Which of the lines below hold "same"? Please return each one.
★ ★ ★ ★ ★
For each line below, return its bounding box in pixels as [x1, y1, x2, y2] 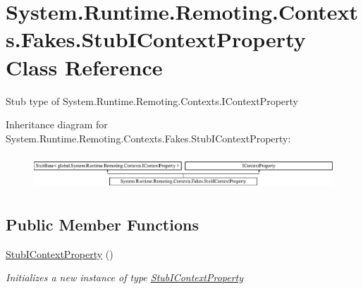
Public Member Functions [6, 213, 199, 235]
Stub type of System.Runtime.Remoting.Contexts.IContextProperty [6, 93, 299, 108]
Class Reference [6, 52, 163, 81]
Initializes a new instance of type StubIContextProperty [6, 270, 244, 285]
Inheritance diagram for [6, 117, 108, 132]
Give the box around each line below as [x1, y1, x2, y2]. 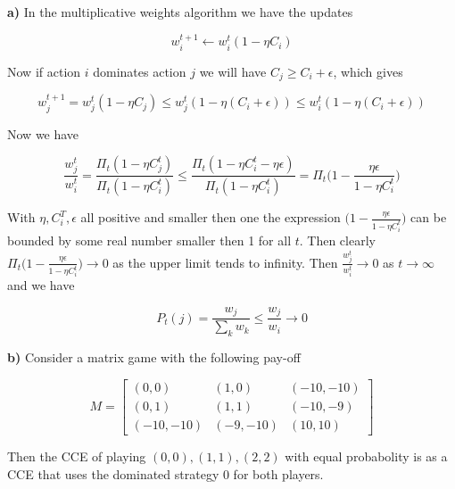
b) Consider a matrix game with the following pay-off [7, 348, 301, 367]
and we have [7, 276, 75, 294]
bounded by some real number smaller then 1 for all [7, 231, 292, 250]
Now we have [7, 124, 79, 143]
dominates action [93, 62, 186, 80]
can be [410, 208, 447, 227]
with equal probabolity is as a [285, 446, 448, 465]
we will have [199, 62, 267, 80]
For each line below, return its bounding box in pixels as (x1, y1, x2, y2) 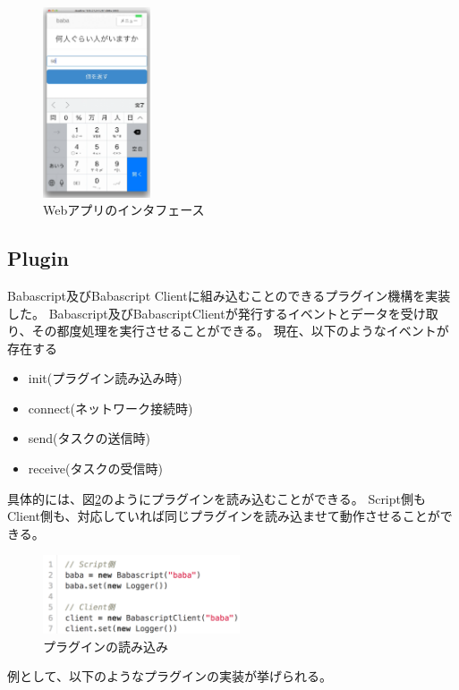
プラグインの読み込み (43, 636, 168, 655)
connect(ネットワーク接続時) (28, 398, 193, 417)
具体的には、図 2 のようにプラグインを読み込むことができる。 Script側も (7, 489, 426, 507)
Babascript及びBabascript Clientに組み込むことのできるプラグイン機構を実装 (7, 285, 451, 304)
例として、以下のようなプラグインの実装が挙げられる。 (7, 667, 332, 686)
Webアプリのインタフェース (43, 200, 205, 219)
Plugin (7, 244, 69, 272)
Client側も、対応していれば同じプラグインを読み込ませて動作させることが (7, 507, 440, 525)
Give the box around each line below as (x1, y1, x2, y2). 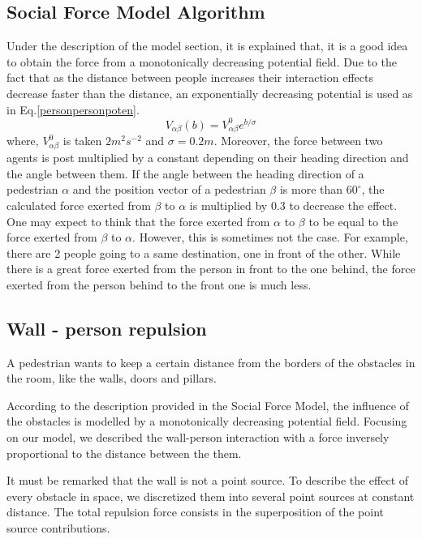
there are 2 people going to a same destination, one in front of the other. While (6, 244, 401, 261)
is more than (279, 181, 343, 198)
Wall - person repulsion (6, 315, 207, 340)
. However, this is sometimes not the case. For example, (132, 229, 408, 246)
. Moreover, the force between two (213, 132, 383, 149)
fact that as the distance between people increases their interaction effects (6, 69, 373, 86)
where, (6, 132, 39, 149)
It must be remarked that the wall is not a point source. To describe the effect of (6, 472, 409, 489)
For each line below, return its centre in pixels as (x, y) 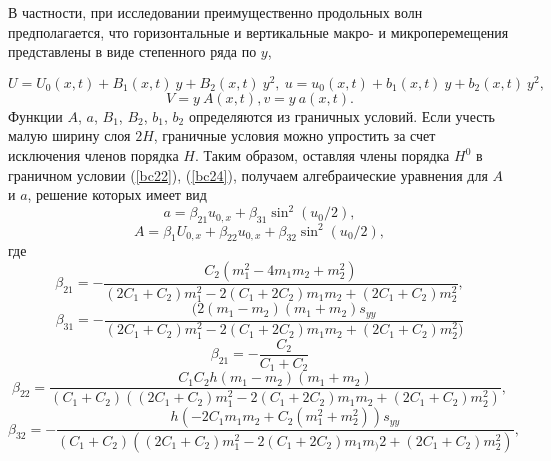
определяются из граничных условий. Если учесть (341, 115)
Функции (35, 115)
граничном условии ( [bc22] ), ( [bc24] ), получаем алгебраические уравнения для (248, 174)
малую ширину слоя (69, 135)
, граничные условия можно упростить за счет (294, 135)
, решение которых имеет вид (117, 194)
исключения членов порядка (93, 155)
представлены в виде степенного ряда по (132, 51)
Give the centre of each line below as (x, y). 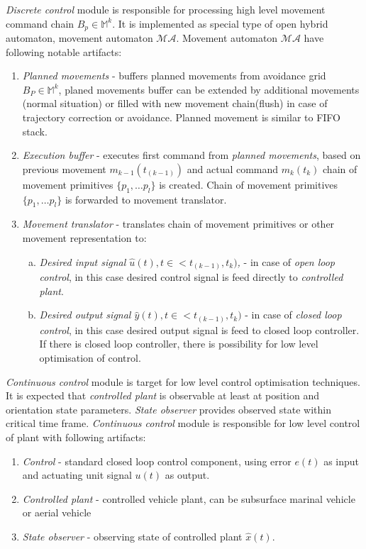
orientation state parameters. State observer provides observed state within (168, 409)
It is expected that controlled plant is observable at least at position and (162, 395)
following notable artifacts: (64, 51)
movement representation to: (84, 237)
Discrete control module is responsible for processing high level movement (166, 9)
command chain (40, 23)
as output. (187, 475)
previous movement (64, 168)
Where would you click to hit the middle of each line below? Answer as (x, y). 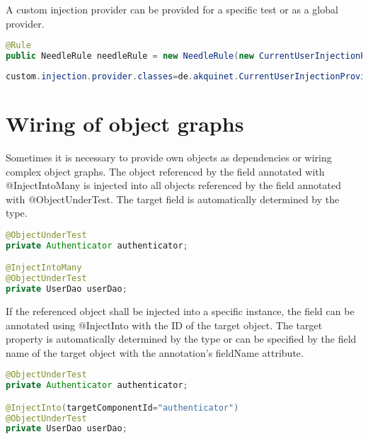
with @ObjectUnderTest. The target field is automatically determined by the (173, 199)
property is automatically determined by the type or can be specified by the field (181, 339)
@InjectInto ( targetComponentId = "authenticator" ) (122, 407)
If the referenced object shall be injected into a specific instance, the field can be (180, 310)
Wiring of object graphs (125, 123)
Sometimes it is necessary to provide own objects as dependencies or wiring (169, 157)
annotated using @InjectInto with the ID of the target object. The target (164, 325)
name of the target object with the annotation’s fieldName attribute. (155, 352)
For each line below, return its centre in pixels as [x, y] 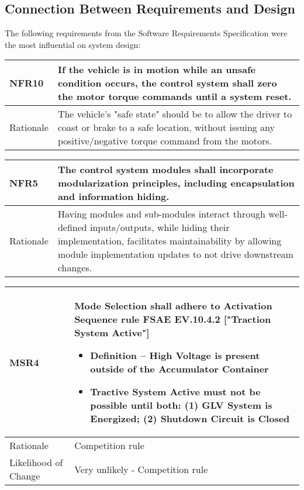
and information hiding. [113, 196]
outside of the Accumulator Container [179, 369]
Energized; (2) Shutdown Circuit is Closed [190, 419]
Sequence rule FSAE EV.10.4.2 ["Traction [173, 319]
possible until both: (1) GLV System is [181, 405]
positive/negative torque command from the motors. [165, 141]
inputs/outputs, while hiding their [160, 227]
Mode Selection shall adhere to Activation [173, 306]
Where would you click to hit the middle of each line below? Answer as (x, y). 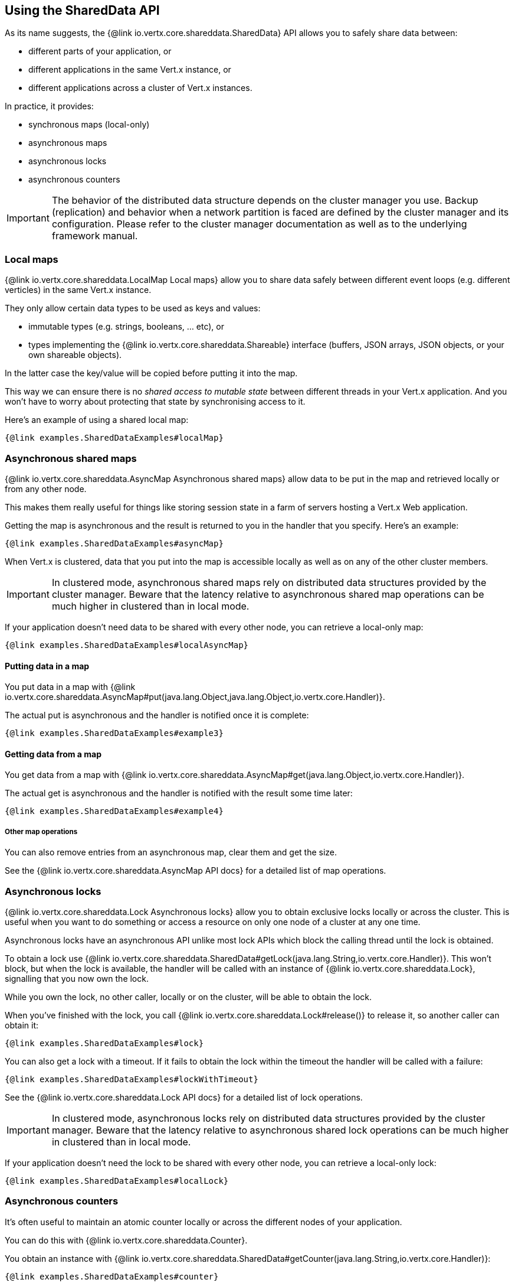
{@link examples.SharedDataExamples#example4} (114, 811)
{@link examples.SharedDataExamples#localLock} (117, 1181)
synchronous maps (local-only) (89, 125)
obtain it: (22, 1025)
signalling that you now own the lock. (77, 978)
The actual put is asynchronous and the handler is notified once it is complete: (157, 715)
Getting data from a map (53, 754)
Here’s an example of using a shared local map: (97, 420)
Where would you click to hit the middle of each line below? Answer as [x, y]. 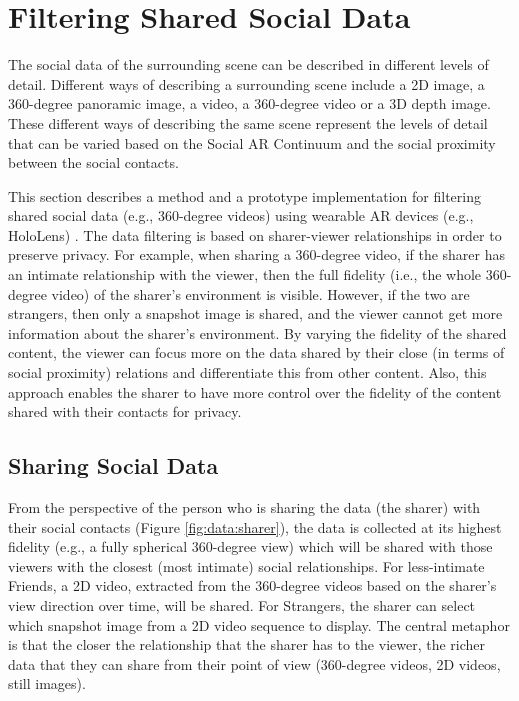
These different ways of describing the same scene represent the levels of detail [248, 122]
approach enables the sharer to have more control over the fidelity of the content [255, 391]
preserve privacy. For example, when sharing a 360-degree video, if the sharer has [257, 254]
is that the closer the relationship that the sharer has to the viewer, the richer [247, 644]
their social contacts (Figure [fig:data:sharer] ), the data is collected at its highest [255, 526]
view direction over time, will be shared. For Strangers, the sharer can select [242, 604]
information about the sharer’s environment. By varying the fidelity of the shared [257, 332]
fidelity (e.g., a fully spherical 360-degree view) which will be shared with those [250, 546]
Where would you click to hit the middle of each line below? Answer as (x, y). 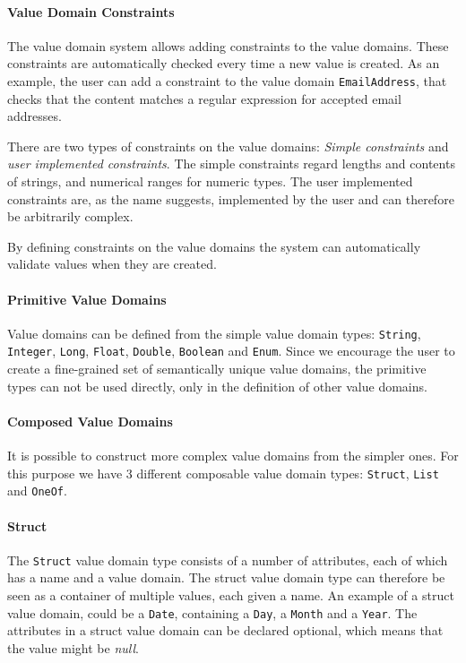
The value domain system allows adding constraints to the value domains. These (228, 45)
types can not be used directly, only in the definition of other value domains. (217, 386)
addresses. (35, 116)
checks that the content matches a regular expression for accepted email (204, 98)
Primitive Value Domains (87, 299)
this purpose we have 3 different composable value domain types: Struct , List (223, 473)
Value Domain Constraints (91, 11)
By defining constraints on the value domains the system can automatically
★ ★ ★ ★ ★
• _WRITTEN SOLUTION_:
there are 2 people going to a same destination, one in front of the other. While (6, 244, 401, 261)
These different ways of describing the same scene represent the levels of detail [248, 122]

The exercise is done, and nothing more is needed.